_Task item_
Return the lines below exactly as they appear, please, starting with the first and ending with the one that contains "regular expression. |".

_Records for the task_
#####

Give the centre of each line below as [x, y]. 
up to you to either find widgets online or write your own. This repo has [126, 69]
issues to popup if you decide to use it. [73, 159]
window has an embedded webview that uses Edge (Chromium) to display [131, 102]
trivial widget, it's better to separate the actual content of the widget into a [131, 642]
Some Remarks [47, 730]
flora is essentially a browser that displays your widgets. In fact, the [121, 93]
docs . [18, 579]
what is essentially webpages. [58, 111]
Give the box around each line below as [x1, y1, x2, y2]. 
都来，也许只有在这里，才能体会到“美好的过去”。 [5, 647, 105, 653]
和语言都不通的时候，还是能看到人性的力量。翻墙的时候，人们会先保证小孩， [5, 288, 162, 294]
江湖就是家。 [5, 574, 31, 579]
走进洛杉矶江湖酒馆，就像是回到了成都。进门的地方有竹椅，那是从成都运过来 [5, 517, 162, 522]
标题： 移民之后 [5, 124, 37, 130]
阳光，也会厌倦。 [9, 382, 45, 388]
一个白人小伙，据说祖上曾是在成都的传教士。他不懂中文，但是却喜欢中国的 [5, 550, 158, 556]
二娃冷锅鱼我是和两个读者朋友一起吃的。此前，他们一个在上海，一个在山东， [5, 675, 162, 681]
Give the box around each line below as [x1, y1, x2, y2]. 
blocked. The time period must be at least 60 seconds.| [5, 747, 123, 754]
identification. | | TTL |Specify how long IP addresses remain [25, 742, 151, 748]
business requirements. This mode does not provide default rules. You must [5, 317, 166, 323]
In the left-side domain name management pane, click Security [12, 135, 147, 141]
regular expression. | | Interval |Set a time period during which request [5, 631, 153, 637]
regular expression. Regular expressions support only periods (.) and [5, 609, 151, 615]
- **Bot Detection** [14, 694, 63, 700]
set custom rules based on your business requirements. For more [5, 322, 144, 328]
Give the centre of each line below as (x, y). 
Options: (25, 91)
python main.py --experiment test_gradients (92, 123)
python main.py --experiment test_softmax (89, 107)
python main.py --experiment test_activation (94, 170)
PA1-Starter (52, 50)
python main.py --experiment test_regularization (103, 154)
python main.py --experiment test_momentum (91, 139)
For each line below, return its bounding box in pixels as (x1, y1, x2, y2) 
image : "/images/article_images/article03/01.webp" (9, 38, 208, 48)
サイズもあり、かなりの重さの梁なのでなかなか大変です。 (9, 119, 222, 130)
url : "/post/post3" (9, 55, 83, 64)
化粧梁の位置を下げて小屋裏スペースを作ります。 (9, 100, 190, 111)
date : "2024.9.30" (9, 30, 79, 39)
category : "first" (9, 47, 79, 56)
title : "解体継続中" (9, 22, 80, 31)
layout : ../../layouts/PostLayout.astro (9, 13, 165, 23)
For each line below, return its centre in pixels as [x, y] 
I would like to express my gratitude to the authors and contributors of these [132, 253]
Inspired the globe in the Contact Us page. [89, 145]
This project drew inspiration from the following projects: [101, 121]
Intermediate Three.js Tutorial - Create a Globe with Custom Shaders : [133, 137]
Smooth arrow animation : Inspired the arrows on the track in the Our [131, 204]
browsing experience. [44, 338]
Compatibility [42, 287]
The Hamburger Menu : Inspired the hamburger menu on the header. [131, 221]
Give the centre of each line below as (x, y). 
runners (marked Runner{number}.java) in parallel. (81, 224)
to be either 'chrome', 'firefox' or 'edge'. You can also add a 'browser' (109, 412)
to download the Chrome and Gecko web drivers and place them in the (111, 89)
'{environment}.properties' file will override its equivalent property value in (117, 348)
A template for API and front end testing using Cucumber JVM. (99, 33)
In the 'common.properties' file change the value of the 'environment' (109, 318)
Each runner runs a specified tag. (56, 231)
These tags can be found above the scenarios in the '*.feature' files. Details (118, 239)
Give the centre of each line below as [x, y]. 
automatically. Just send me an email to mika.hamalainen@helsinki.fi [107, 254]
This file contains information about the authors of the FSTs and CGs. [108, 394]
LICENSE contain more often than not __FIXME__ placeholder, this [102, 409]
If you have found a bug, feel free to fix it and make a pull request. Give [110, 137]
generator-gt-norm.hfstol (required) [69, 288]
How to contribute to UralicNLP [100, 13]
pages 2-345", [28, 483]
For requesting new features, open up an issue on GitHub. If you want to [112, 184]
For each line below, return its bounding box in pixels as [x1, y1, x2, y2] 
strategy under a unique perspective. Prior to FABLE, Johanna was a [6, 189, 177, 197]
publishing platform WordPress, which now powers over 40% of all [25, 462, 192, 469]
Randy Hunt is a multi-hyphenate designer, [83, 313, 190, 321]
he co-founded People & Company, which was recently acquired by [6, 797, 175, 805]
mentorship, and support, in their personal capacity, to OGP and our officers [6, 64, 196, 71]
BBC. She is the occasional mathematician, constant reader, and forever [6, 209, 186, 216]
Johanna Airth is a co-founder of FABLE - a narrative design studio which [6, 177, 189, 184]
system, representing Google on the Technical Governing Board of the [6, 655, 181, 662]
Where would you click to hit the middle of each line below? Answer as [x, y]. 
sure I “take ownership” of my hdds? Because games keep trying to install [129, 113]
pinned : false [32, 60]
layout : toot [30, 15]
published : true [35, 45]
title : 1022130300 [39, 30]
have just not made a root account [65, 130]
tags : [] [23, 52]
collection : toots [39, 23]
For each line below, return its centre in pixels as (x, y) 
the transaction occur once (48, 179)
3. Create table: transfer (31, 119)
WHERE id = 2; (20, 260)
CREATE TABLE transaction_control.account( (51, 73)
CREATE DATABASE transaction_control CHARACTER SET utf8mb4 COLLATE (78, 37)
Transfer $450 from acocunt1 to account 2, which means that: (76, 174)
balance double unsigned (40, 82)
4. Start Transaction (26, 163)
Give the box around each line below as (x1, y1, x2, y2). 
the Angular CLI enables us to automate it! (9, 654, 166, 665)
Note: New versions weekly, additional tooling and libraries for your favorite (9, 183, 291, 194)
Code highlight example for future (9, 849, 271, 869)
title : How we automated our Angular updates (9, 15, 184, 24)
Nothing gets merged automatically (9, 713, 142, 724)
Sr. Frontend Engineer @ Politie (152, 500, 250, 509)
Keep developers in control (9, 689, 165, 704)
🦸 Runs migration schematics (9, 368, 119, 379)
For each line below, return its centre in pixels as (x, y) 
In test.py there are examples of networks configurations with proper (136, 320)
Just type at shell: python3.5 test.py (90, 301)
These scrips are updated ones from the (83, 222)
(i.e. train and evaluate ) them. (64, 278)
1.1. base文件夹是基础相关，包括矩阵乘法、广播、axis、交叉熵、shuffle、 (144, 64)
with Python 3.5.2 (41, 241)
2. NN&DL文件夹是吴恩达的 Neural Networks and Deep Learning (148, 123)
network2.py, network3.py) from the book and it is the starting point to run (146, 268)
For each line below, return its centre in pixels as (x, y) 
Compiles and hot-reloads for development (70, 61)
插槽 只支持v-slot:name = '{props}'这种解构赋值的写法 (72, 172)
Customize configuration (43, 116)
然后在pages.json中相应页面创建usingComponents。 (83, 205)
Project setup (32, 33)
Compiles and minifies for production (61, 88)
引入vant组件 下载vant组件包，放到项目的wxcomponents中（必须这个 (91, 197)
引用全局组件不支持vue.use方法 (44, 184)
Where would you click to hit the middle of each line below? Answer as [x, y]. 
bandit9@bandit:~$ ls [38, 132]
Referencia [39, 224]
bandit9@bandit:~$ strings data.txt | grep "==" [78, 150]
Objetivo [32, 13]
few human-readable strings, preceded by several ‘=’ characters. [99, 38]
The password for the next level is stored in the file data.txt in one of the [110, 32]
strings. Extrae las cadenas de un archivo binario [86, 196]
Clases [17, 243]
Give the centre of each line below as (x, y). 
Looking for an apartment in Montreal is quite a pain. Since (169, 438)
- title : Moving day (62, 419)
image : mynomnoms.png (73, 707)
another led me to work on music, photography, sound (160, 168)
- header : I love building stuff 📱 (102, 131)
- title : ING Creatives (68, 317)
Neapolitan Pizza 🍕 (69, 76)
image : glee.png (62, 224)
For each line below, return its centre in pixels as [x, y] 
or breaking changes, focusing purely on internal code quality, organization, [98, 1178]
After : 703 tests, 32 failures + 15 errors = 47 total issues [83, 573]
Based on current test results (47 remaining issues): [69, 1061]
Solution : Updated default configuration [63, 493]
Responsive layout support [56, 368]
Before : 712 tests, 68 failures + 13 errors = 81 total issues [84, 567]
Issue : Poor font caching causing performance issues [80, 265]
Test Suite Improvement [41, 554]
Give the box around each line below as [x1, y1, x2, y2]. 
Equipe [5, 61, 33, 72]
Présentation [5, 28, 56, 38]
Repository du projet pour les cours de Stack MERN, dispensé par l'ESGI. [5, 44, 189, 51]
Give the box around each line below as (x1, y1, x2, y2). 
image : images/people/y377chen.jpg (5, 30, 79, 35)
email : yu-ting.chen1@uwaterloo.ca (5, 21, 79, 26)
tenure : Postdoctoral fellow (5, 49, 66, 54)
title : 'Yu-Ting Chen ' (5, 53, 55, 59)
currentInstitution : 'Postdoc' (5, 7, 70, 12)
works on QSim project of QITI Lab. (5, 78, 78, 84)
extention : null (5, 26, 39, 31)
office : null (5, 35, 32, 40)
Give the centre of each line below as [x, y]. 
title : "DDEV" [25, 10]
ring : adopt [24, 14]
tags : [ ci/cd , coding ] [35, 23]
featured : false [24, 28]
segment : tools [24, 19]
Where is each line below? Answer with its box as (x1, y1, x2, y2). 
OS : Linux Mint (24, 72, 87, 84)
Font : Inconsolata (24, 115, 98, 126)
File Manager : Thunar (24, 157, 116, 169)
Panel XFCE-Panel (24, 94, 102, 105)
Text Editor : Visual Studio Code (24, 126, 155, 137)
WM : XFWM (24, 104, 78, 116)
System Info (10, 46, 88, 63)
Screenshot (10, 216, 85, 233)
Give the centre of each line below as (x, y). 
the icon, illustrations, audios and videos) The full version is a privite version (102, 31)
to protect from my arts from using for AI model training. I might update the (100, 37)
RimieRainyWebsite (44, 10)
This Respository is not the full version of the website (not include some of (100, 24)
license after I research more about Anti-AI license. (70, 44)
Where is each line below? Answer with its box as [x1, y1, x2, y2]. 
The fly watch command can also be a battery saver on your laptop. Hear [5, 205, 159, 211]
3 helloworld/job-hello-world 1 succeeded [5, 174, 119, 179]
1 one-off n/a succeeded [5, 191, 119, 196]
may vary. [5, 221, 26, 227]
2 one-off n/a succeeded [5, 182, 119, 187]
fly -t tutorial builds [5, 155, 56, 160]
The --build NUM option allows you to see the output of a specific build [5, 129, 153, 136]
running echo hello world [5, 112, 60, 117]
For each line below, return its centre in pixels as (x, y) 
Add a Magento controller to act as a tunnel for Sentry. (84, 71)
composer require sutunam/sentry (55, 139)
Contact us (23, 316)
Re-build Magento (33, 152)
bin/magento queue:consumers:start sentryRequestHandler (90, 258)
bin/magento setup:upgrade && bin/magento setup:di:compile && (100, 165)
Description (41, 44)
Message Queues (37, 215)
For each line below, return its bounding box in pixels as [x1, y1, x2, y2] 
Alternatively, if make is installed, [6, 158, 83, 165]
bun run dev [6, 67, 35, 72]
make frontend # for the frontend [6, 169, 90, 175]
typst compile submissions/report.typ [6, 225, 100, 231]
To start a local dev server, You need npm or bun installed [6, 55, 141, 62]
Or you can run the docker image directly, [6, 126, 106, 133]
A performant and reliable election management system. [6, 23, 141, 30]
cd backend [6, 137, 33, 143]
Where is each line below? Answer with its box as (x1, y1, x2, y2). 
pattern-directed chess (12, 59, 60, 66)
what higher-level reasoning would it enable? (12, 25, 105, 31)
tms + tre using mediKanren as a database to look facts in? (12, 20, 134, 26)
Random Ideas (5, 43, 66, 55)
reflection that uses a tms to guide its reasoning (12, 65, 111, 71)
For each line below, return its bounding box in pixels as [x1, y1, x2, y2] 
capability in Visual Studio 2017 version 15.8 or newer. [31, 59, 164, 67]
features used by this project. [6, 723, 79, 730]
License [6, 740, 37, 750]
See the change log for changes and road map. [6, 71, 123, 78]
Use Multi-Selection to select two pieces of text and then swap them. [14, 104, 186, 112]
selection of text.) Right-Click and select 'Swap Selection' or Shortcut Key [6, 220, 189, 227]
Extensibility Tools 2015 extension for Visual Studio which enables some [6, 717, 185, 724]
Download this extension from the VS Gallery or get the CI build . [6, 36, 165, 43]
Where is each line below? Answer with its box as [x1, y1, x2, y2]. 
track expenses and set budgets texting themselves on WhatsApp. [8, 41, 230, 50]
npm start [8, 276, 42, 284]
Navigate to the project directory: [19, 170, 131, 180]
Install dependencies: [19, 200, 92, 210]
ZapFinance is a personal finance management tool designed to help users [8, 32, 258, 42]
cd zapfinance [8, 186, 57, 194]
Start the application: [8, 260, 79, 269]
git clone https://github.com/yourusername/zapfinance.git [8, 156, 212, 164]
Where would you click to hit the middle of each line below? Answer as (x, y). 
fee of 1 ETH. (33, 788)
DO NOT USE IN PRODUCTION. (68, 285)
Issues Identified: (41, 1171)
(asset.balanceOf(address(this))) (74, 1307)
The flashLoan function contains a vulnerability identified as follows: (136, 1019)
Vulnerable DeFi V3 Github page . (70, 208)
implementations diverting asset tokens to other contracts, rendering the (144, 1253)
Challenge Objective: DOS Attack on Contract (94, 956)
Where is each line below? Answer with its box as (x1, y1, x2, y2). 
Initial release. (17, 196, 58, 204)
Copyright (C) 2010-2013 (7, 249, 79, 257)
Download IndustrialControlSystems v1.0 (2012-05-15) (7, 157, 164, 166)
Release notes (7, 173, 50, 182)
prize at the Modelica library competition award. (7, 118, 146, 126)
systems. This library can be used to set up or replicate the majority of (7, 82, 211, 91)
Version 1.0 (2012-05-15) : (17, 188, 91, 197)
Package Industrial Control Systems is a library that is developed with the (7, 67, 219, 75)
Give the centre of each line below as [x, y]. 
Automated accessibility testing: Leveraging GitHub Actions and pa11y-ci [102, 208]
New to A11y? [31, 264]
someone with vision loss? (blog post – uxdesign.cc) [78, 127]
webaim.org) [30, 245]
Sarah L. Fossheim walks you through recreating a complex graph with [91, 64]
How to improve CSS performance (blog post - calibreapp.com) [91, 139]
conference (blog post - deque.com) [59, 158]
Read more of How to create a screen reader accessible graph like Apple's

#####

_Answer to this exercise_
Give the centre of each line below as [x, y]. 
up to you to either find widgets online or write your own. This repo has [126, 69]
issues to popup if you decide to use it. [73, 159]
window has an embedded webview that uses Edge (Chromium) to display [131, 102]
trivial widget, it's better to separate the actual content of the widget into a [131, 642]
Some Remarks [47, 730]
flora is essentially a browser that displays your widgets. In fact, the [121, 93]
docs . [18, 579]
what is essentially webpages. [58, 111]
Give the box around each line below as [x1, y1, x2, y2]. 
都来，也许只有在这里，才能体会到“美好的过去”。 [5, 647, 105, 653]
和语言都不通的时候，还是能看到人性的力量。翻墙的时候，人们会先保证小孩， [5, 288, 162, 294]
江湖就是家。 [5, 574, 31, 579]
走进洛杉矶江湖酒馆，就像是回到了成都。进门的地方有竹椅，那是从成都运过来 [5, 517, 162, 522]
标题： 移民之后 [5, 124, 37, 130]
阳光，也会厌倦。 [9, 382, 45, 388]
一个白人小伙，据说祖上曾是在成都的传教士。他不懂中文，但是却喜欢中国的 [5, 550, 158, 556]
二娃冷锅鱼我是和两个读者朋友一起吃的。此前，他们一个在上海，一个在山东， [5, 675, 162, 681]
Give the box around each line below as [x1, y1, x2, y2]. 
blocked. The time period must be at least 60 seconds.| [5, 747, 123, 754]
identification. | | TTL |Specify how long IP addresses remain [25, 742, 151, 748]
business requirements. This mode does not provide default rules. You must [5, 317, 166, 323]
In the left-side domain name management pane, click Security [12, 135, 147, 141]
regular expression. | | Interval |Set a time period during which request [5, 631, 153, 637]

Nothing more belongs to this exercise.